Implement next permutation, which rearranges numbers into the lexicographically next greater permutation of numbers.
If such arrangement is not possible, it must rearrange it as the lowest possible order (ie, sorted in ascending order).
The replacement must be in-place and use only constant extra memory.
Here are some examples.
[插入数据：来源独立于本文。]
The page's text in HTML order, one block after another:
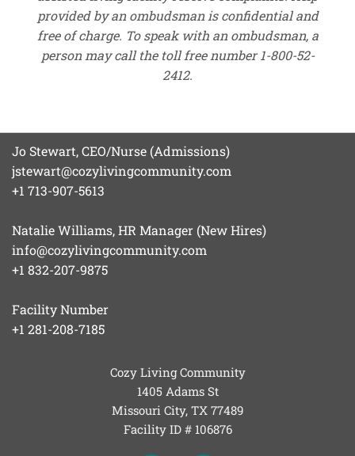
provided by an ombudsman is confidential and
free of charge. To speak with an ombudsman, a
person may call the toll free number 1-800-52-
2412.
Jo Stewart, CEO/Nurse (Admissions)
jstewart@cozylivingcommunity.com
+1 713-907-5613
Natalie Williams, HR Manager (New Hires)
info@cozylivingcommunity.com
+1 832-207-9875
Facility Number
+1 281-208-7185
Cozy Living Community
1405 Adams St
Missouri City, TX 77489
Facility ID # 106876
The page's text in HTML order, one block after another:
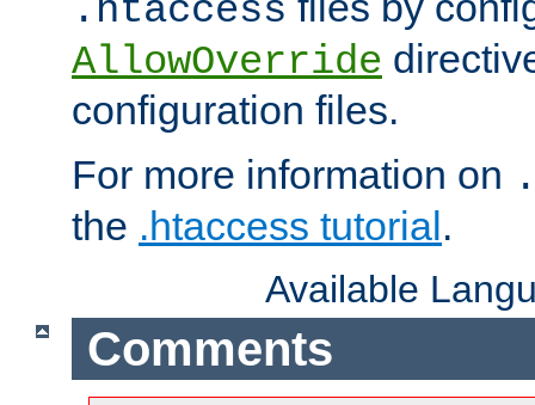
.htaccess
AllowOverride
configuration files.
For more information on
the .htaccess tutorial.
Available
Comments
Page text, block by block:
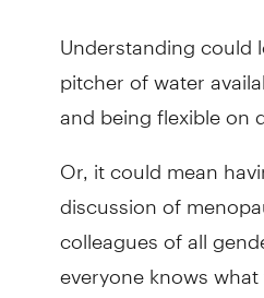
Understanding could
pitcher of water
and being flexible on
Or, it could mean
discussion of
colleagues of all
everyone knows
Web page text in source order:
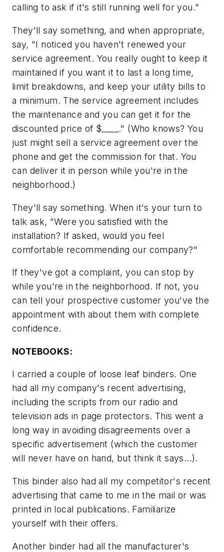
calling to ask if it's still running well for you."
They'll say something, and when appropriate,
say, "I noticed you haven't renewed your
service agreement. You really ought to keep it
maintained if you want it to last a long time,
limit breakdowns, and keep your utility bills to
a minimum. The service agreement includes
the maintenance and you can get it for the
discounted price of $____." (Who knows? You
just might sell a service agreement over the
phone and get the commission for that. You
can deliver it in person while you're in the
neighborhood.)
They'll say something. When it's your turn to
talk ask, "Were you satisfied with the
installation? If asked, would you feel
comfortable recommending our company?"
If they've got a complaint, you can stop by
while you're in the neighborhood. If not, you
can tell your prospective customer you've the
appointment with about them with complete
confidence.
NOTEBOOKS:
I carried a couple of loose leaf binders. One
had all my company's recent advertising,
including the scripts from our radio and
television ads in page protectors. This went a
long way in avoiding disagreements over a
specific advertisement (which the customer
will never have on hand, but think it says...).
This binder also had all my competitor's recent
advertising that came to me in the mail or was
printed in local publications. Familiarize
yourself with their offers.
Another binder had all the manufacturer's
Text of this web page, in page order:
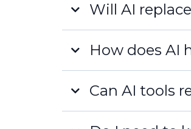
Will AI
How does AI
Can AI tools
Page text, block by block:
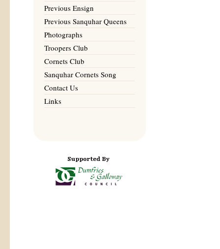
Previous Ensign
Previous Sanquhar Queens
Photographs
Troopers Club
Cornets Club
Sanquhar Cornets Song
Contact Us
Links
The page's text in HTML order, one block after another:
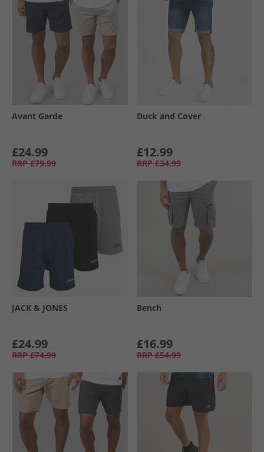
Avant Garde
£24.99
RRP £79.99
Duck and Cover
£12.99
RRP £34.99
JACK & JONES
£24.99
RRP £74.99
Bench
£16.99
RRP £54.99
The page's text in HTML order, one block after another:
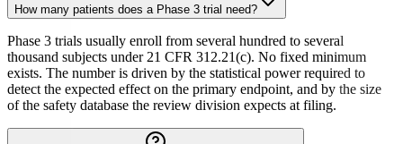
How many patients does a Phase 3 trial need?
Phase 3 trials usually enroll from several hundred to several
thousand subjects under 21 CFR 312.21(c). No fixed minimum
exists. The number is driven by the statistical power required to
detect the expected effect on the primary endpoint, and by the size
of the safety database the review division expects at filing.
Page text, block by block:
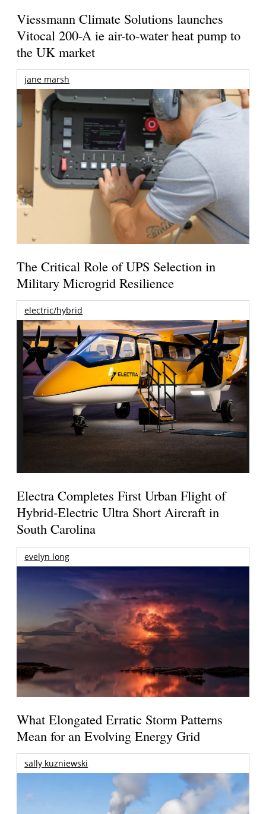
Viessmann Climate Solutions launches
Vitocal 200-A ie air-to-water heat pump to
the UK market
jane marsh
The Critical Role of UPS Selection in
Military Microgrid Resilience
electric/hybrid
Electra Completes First Urban Flight of
Hybrid-Electric Ultra Short Aircraft in
South Carolina
evelyn long
What Elongated Erratic Storm Patterns
Mean for an Evolving Energy Grid
sally kuzniewski
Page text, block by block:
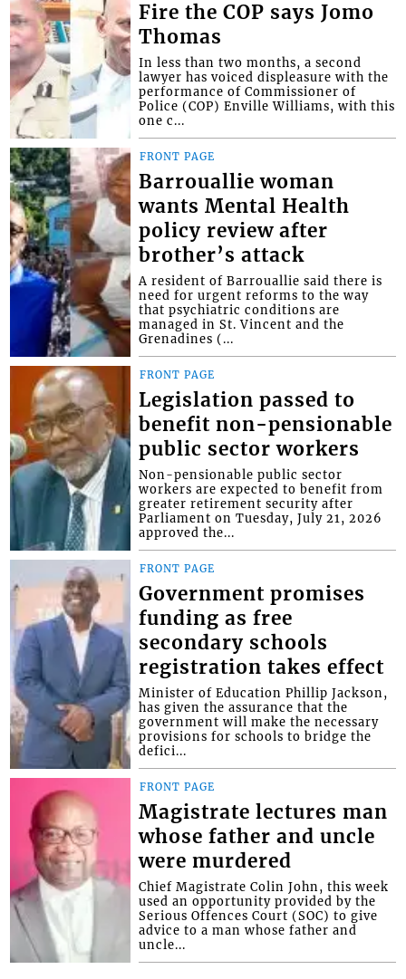
Fire the COP says Jomo
Thomas
In less than two months, a second
lawyer has voiced displeasure with the
performance of Commissioner of
Police (COP) Enville Williams, with this
one c...
FRONT PAGE
Barrouallie woman
wants Mental Health
policy review after
brother’s attack
A resident of Barrouallie said there is
need for urgent reforms to the way
that psychiatric conditions are
managed in St. Vincent and the
Grenadines (...
FRONT PAGE
Legislation passed to
benefit non-pensionable
public sector workers
Non-pensionable public sector
workers are expected to benefit from
greater retirement security after
Parliament on Tuesday, July 21, 2026
approved the...
FRONT PAGE
Government promises
funding as free
secondary schools
registration takes effect
Minister of Education Phillip Jackson,
has given the assurance that the
government will make the necessary
provisions for schools to bridge the
defici...
FRONT PAGE
Magistrate lectures man
whose father and uncle
were murdered
Chief Magistrate Colin John, this week
used an opportunity provided by the
Serious Offences Court (SOC) to give
advice to a man whose father and
uncle...
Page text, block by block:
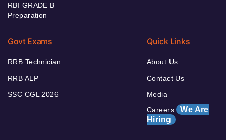
RBI GRADE B
Preparation
Govt Exams
RRB Technician
RRB ALP
SSC CGL 2026
Quick Links
About Us
Contact Us
Media
Careers We Are
Hiring
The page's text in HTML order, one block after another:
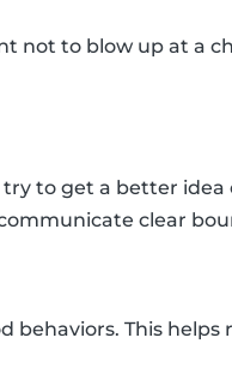
not to blow up at a
to get a better
clear
behaviors. This
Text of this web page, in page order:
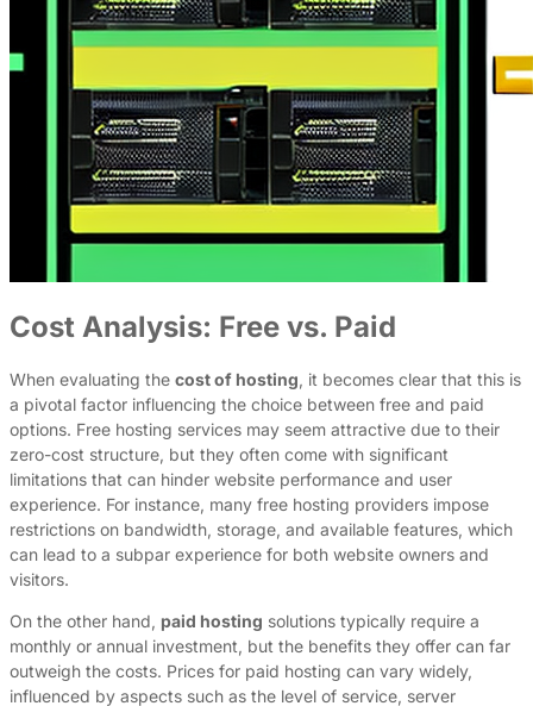
Cost Analysis: Free vs. Paid
When evaluating the cost of hosting, it becomes clear that this is
a pivotal factor influencing the choice between free and paid
options. Free hosting services may seem attractive due to their
zero-cost structure, but they often come with significant
limitations that can hinder website performance and user
experience. For instance, many free hosting providers impose
restrictions on bandwidth, storage, and available features, which
can lead to a subpar experience for both website owners and
visitors.
On the other hand, paid hosting solutions typically require a
monthly or annual investment, but the benefits they offer can far
outweigh the costs. Prices for paid hosting can vary widely,
influenced by aspects such as the level of service, server
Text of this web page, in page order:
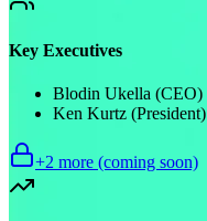
Key Executives
Blodin Ukella (CEO)
Ken Kurtz (President)
+2 more (coming soon)
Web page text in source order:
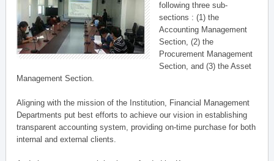
following three sub-
sections : (1) the
Accounting Management
Section, (2) the
Procurement Management
Section, and (3) the Asset
Management Section.
Aligning with the mission of the Institution, Financial Management
Departments put best efforts to achieve our vision in establishing
transparent accounting system, providing on-time purchase for both
internal and external clients.
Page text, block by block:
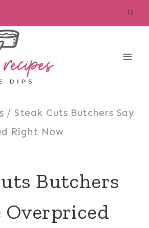
/ Steak Cuts Butchers Say
Right Now
Butchers
Overpriced
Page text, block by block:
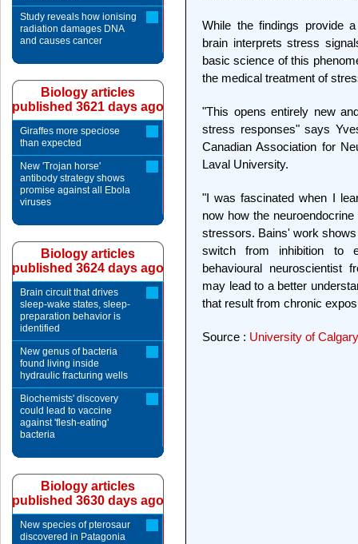
While the findings provide
brain interprets stress
basic science of this
the medical treatment of
"This opens entirely new
stress responses" says
Canadian Association for
Laval University.
"I was fascinated when I
now how the
stressors. Bains' work
switch from inhibition to
behavioural neuroscientist
may lead to a better
that result from chronic
Source : University of Calgary
Study reveals how ionising
radiation damages DNA
and causes cancer
Biology articles
published 3621 days ago
Giraffes more speciose
than expected
New 'Trojan horse'
antibody strategy shows
promise against all Ebola
viruses
Biology articles
published 3624 days ago
Brain circuit that drives
sleep-wake states, sleep-
preparation behavior is
identified
New genus of bacteria
found living inside
hydraulic fracturing wells
Biochemists' discovery
could lead to vaccine
against 'flesh-eating'
bacteria
Biology articles
published 3630 days ago
New species of pterosaur
discovered in Patagonia
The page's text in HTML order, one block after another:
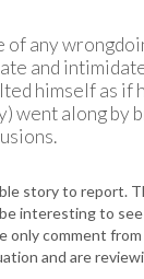
any
and
himself as if
went along by
story to report.
interesting to see
comment from
and are
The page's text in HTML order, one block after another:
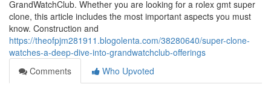
GrandWatchClub. Whether you are looking for a rolex gmt super
clone, this article includes the most important aspects you must
know. Construction and
https://theofpjm281911.blogolenta.com/38280640/super-clone-
watches-a-deep-dive-into-grandwatchclub-offerings
Comments
Who Upvoted
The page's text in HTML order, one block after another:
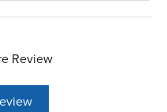
Review
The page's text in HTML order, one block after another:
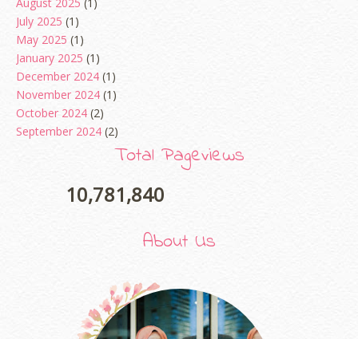
July 2025 (1)
May 2025 (1)
January 2025 (1)
December 2024 (1)
November 2024 (1)
October 2024 (2)
September 2024 (2)
(5)
(3)
(1)
(1)
Total Pageviews
10,781,840
About Us
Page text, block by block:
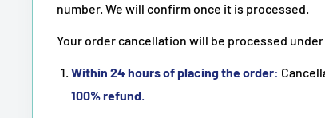
number. We will confirm once it is processed.
Your order cancellation will be processed
Within 24 hours of placing the order:
100% refund.
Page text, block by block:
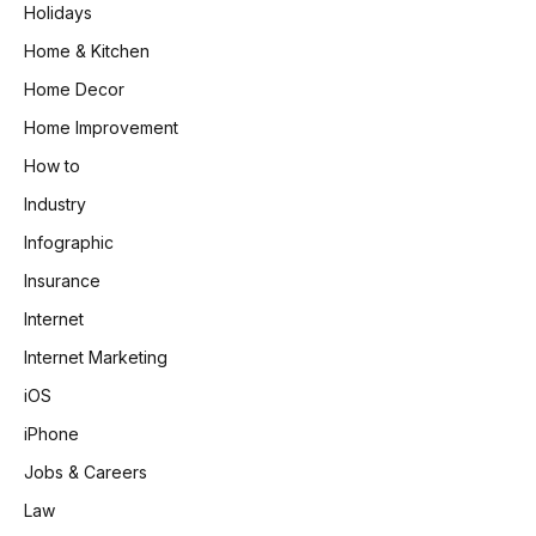
Holidays
Home & Kitchen
Home Decor
Home Improvement
How to
Industry
Infographic
Insurance
Internet
Internet Marketing
iOS
iPhone
Jobs & Careers
Law
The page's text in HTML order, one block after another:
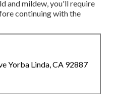
and mildew, you'll require
continuing with the
Yorba Linda, CA 92887
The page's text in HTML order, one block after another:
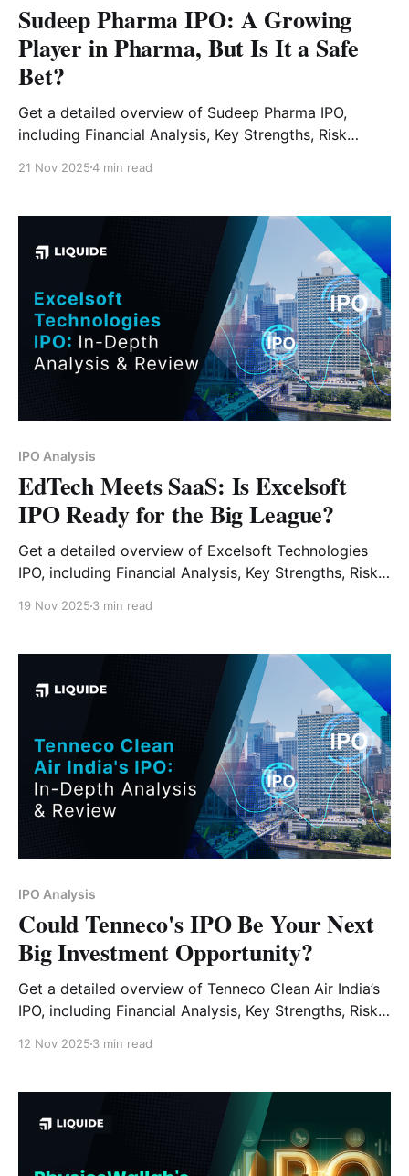
Sudeep Pharma IPO: A Growing
Player in Pharma, But Is It a Safe
Bet?
Get a detailed overview of Sudeep Pharma IPO,
including Financial Analysis, Key Strengths, Risk
21 Nov 20254 min read
IPO Analysis
EdTech Meets SaaS: Is Excelsoft
IPO Ready for the Big League?
Get a detailed overview of Excelsoft Technologies
IPO, including Financial Analysis, Key Strengths, Risk
19 Nov 2025 3 min read
IPO Analysis
Could Tenneco's IPO Be Your Next
Big Investment Opportunity?
Get a detailed overview of Tenneco Clean Air India’s
IPO, including Financial Analysis, Key Strengths, Risk
12 Nov 2025 3 min read
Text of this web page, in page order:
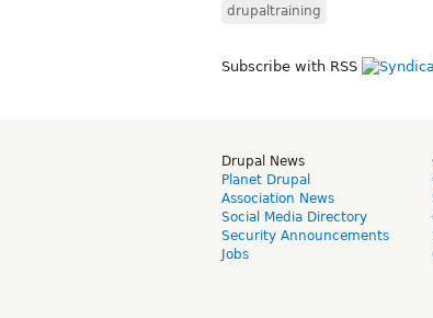
drupaltraining
Subscribe with RSS
Drupal News
Planet Drupal
Association News
Social Media Directory
Security Announcements
Jobs
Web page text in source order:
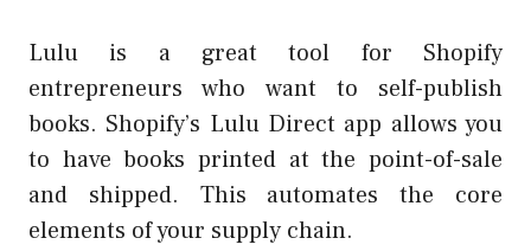
Lulu is a great tool for Shopify
entrepreneurs who want to self-publish
books. Shopify’s Lulu Direct app allows you
to have books printed at the point-of-sale
and shipped. This automates the core
elements of your supply chain.
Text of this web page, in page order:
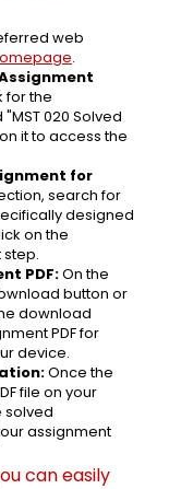
web
.
for the
020 Solved
it to access the
for
search for
designed
on the
PDF: On the
button or
download
PDF for
device.
Once the
file on your
solved
assignment
can easily
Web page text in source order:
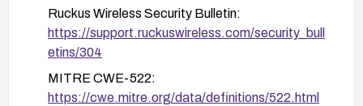
security controls such as firewalls or access
control lists to restrict access to management
interfaces.
Conduct a security audit to identify any signs of
compromise if devices were potentially exposed.
Ruckus Wireless Security Bulletin:
https://support.ruckuswireless.com/security_bull
etins/304
MITRE CWE-522:
https://cwe.mitre.org/data/definitions/522.html
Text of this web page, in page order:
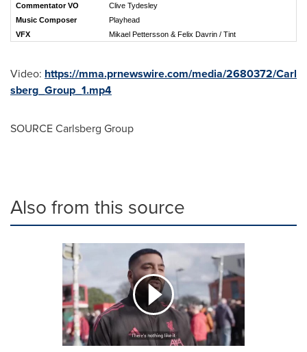
Commentator VO
Clive Tydesley
Music Composer
Playhead
VFX
Mikael Pettersson & Felix Davrin / Tint
Video: https://mma.prnewswire.com/media/2680372/Carl
sberg_Group_1.mp4
SOURCE Carlsberg Group
Also from this source
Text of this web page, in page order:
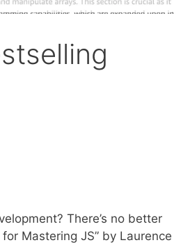
There’s no better
Mastering JS” by Laurence
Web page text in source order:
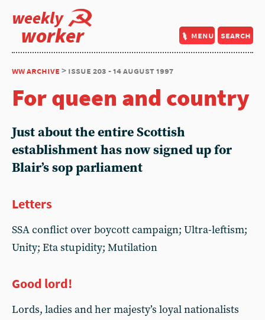
weekly
worker menu search
ww archive > issue 203 - 14 august 1997
For queen and country
Just about the entire Scottish
establishment has now signed up for
Blair’s sop parliament
Letters
SSA conflict over boycott campaign; Ultra-leftism;
Unity; Eta stupidity; Mutilation
Good lord!
Lords, ladies and her majesty’s loyal nationalists
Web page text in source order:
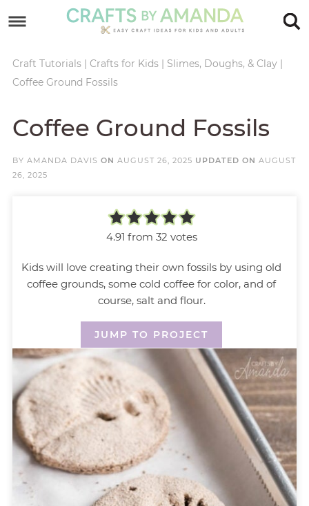
primary
navigation
main
Skip
sidebar
Skip
footer
Craft Tutorials| Crafts for Kids| Slimes, Doughs, & Clay|
Coffee Ground Fossils
Coffee Ground Fossils
BY AMANDA DAVIS ON AUGUST 26, 2025 UPDATED ON AUGUST
26, 2025
4.91 from 32 votes
Kids will love creating their own fossils by using old
coffee grounds, some cold coffee for color, and of
course, salt and flour.
JUMP TO PROJECT
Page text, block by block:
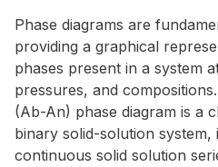
Phase diagrams are
providing a graphical
phases present in a system
pressures, and
(Ab-An) phase diagram is a
binary solid-solution system,
continuous solid solution
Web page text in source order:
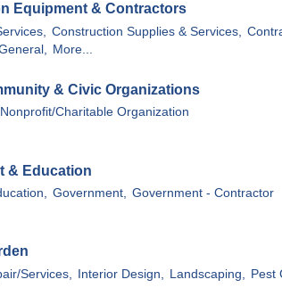
Equipment & Contractors
Construction Supplies & Services,
More...
& Civic Organizations
Nonprofit/Charitable Organization
& Education
Government, Government - Contractor
Services, Interior Design, Landscaping, Pest
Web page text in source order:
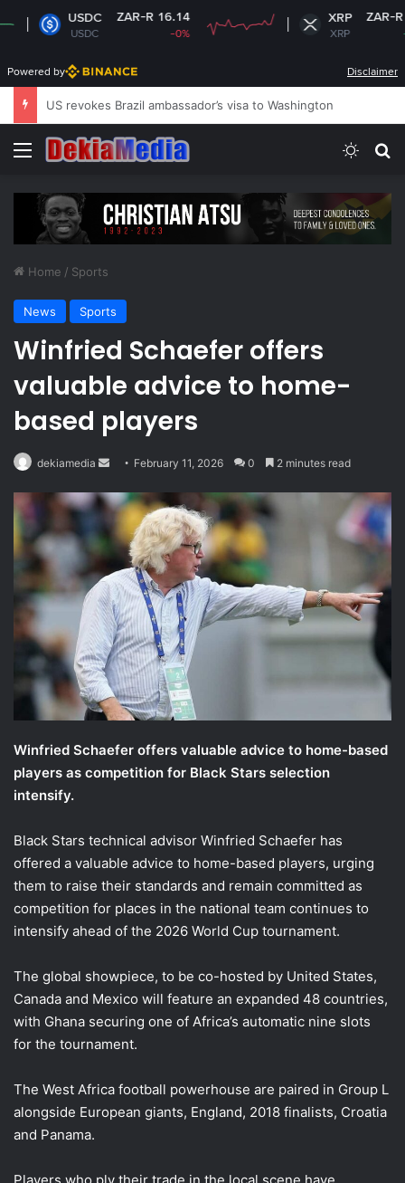
ZAR-R 16.14
-0%
XRP
XRP
ZAR-R 16.72
+1.29%
Powered by Disclaimer
South Africa plans new rules on ex-leaders’
Menu
Home / Sports
News Sports
Winfried Schaefer offers
valuable advice to home-
based players
dekiamedia
Send
email
February 11, 2026 0 2 minutes read
Winfried Schaefer offers valuable advice to home-based
players as competition for Black Stars selection
intensify.
Black Stars technical advisor Winfried Schaefer has
offered a valuable advice to home-based players, urging
them to raise their standards and remain committed as
competition for places in the national team continues to
intensify ahead of the 2026 World Cup tournament.
The global showpiece, to be co-hosted by United States,
Canada and Mexico will feature an expanded 48 countries,
with Ghana securing one of Africa’s automatic nine slots
for the tournament.
The West Africa football powerhouse are paired in Group L
alongside European giants, England, 2018 finalists, Croatia
and Panama.
Players who ply their trade in the local scene have
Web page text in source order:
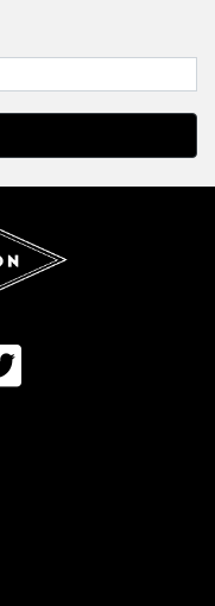
Connect via Twitter
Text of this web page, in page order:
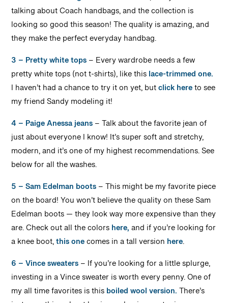
talking about Coach handbags, and the collection is
looking so good this season! The quality is amazing, and
they make the perfect everyday handbag.
3 – Pretty white tops– Every wardrobe needs a few
pretty white tops (not t-shirts), like thislace-trimmed one.
I haven’t had a chance to try it on yet, butclick hereto see
my friend Sandy modeling it!
4 – Paige Anessa jeans– Talk about the favorite jean of
just about everyone I know! It’s super soft and stretchy,
modern, and it’s one of my highest recommendations. See
below for all the washes.
5 – Sam Edelman boots– This might be my favorite piece
on the board! You won’t believe the quality on these Sam
Edelman boots — they look way more expensive than they
are. Check out all the colorshere,and if you’re looking for
a knee boot,this onecomes in a tall version here.
6 – Vince sweaters– If you’re looking for a little splurge,
investing in a Vince sweater is worth every penny. One of
my all time favorites is thisboiled wool version.There’s

Inputs are in the left-hand column and its corresponding outputs are in the right-hand column.
1,2,3 → 1,3,2
3,2,1 → 1,2,3
1,1,5 → 1,5,1
import java.util.*;
public class Solution {
static ArrayList<ArrayList<Integer>> result = new ArrayList<>();
static ArrayList<Integer> list = new ArrayList<Integer>();
public static void main(String[] args) {
int[] array = {4,3,2,1};
nextPermutation(array);
for(int i = 0; i< array.length; i++) {
System.out.println(array[i]);
}
}
public static void permute(ArrayList<Integer> lst, ArrayList<ArrayList <Integer>> result, int[] input) {
if(lst.size() == input.length) {
result.add(new ArrayList<Integer>(lst));
return;
}
for(int i = 0; i < input.length; i++) {
if(lst.contains(input[i])) {
continue;
}
lst.add(input[i]);
permute(lst,result,input);
lst.remove(lst.size()-1);
}
}
public static void nextPermutation(int[] nums) {
int[] base = Arrays.copyOf(nums, nums.length);
Arrays.sort(nums);
permute(list, result, nums);
for(int i = 0 ; i < result.size(); i++){
boolean is = false;
int count = 0;
for(int x = 0; x< base.length; x++) {
if(base[x] == result.get(i).get(x)) {
count++;
}
}
if(count == base.length) {
is = true;
}
if(is && i != result.size()-1){
for(int j = 0; j < nums.length; j++){
nums[j] = result.get(i+1).get(j);
}
}
else if (is && i == result.size()-1){
for(int j = 0; j < nums.length; j++){
nums[j] = result.get(0).get(j);
}
}
}
}
}
这个代码可以算出给定数组的所有可能的排列,但是还是有一个比较大的问题,就是给定的数组如果含有重复的元素,那么这个方法将会失效,因为permute方法里面是以contains作为判断条件的。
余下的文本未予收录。